Abstract
Substituted titanocenes like ansa-titanocenes, diarylmethyl-substituted and benzyl-substituted titanocenes, are known for their cytotoxic potential and they can be synthesised using 6-arylfulvenes. Nevertheless, in the case of using 6-(4-morpholin-4yl-phenyl) fulvene (5a) or 6-{[bis-(2-methoxyethyl)amino]phenyl} fulvene (5b) the synthetic possibilities seem to be limited, but the morpholino and the bis-(2-methoxyethyl)amino substituent are in terms of an improved water solubility and drug availability in the cell very interesting groups. The corresponding benzaldehydes, which are the starting material for the synthesis of these fulvenes, were not commercially available and therefore, a modified synthetic approach had to be introduced. Nevertheless, the reactivity of the obtained fulvenes was unexpected and only the ansa-titanocene bis-[{[bis-(2-methoxyethyl)amino]phenyl}cyclopentadienyl] titanium(IV) dichloride (6b) and the benzyl-substituted titanocene [1,2-di(cyclopentadienyl)-1,2-di(4-morpholin-4yl-phenyl)-ethanediyl] titanium dichloride (8a) could be obtained and characterised.

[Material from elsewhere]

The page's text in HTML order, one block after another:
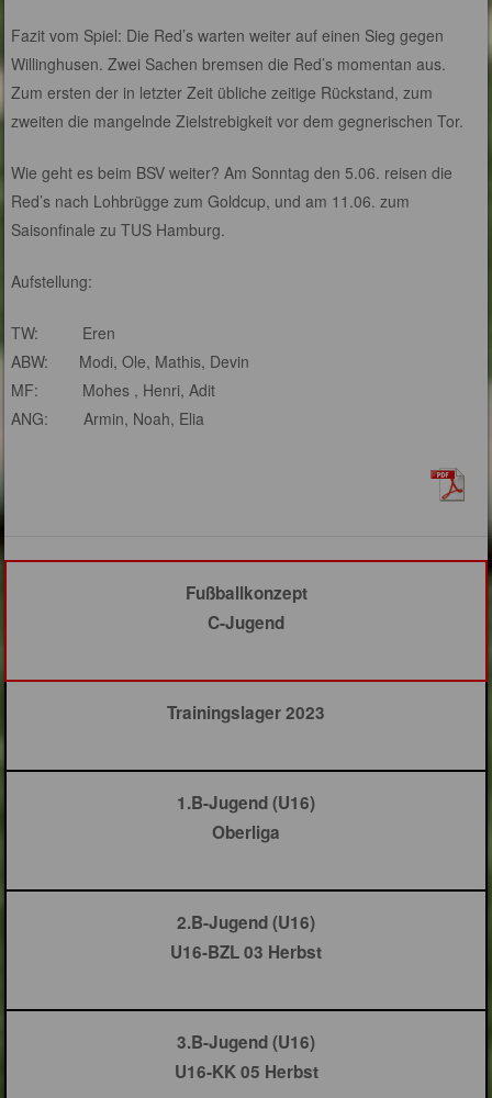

When the benzyl-substituted titanocene (8a) was tested against pig kidney cells (LLC-PK) an anti-proliferative effect, resulting in an IC50 value of 25 µM, was observed. This IC50 value is in the lower range of the cytotoxicities evaluated for titanocenes up to now. The ansa-titanocene (6b) showed surprisingly, when tested on the same cell line, a proliferative effect.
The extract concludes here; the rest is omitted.